No - I'm not sure anyone outside of OpenAI knows, and maybe they only have a rough understanding themselves.
We don't even know the exact architecture of GPT-4 - is it just a Transformer, or does it have more to it ? The head of OpenAI, Sam Altman, was interviewed by Lex Fridman yesterday (you can find it on YouTube) and he mentioned that, paraphrasing, "OpenAI is all about performance of the model, even if that involves hacks ...".
While Sutskever describes GPT-4 as having learnt this "world model", Sam Altman instead describes it as having learnt a non-specific "something" from the training data. It seems they may still be trying to figure out much of how it is working themselves, although Altman also said that "it took a lot of understanding to build GPT-4", so apparently it's more than just a scaling up of earlier models.
Note too that my description of it's internal state being maintained/updated through the conversation is likely (without knowing the exact architecture) to be more functional than literal since if it were just a plain Transformer then it's internal state is going to be calculated from scratch for each word it is asked to generate, but evidentially there is a great deal of continuity between the internal state when the input is, say, prompt words 1-100 as when it is words 2-101 - so (assuming they haven't added any architectural modification to remember anything of prior state), the internal state isn't really "updated" as such, but rather regenerated into updated form.
Lots of questions, not so many answers, unfortunately!
simply because I think that it's rather statistically unlikely, that just because my first word started with "A", the next word should start with "B", "C" ...
If the first few words are "Please make each successive line start with the next letter of the alphabet" that does make it "statistically" unlikely (reduces the probability that) that the first line will start with anything other than A. Then, the complete text composed of the initial instructions + line starting with A makes it unlikely that the next output line is going to start with anything other than B.
The input-so-far influences the probability of the next word in complex ways. Due to the number of parameters in the model, this dependency can be highly nontrivial, on par with the complexity of a computer program. Just like a computer program can trivially generate an A line before switching its internal state so that the next generated line is a B line, so does the transformer since it is essentially emulating an extremely complex function.
My understanding is, if you have 175 billion parameters of 16-bit values that all effectively transact (eg, multiply) together, the realm of possibility is 175b^65536; really rather a large number of encodable potentials.
The length and number of probability chains that can be discovered in such a space is therefore sufficient for the level of complexity being analysed and effectively "encoded" from the source text data. Which is why it works.
Obviously, as the weights become fixed on particular values by the end of training, not all of those possibilities are required. But they are all in some sense "available" during training, and required and so utilised in that sense.

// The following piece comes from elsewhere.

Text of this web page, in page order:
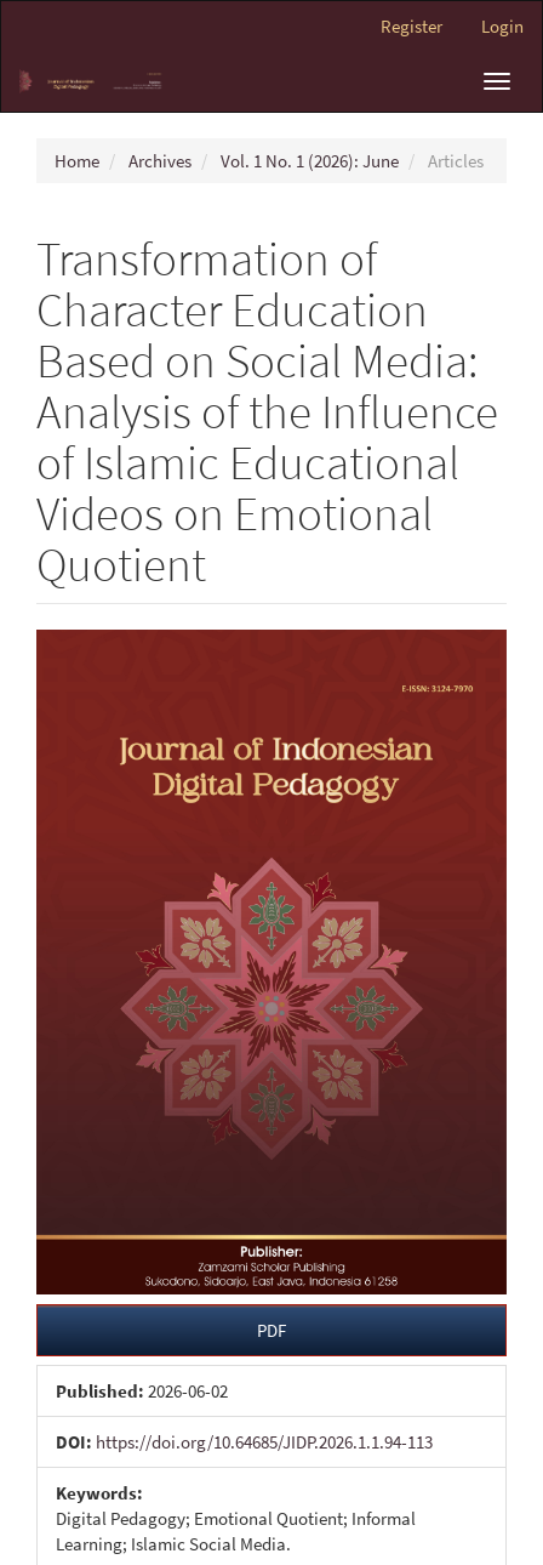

Think of it as expanding the corpus as water molecules into a large cloud of possible complexity, analysing to find the channels of condensation that will form drops, then compress it by encoding only the final droplet locations.
While I understand the core concept of 'just' picking the next word based on statistics, it doesn't really explain how chatGPT can pull off the stuff it does. E.g. when one asks it to return a poem where each word starts with one letter/next alphabet letter/the ending of the last word, it obviously doesn't 'just' pick the next word based on pure statistics.
Same with more complex stuff like returning an explanation of 'x' in the style of 'y'.
And so on, and so on... Does anyone know of a more complete explanation of the inner workings of ChatGPT for layman's?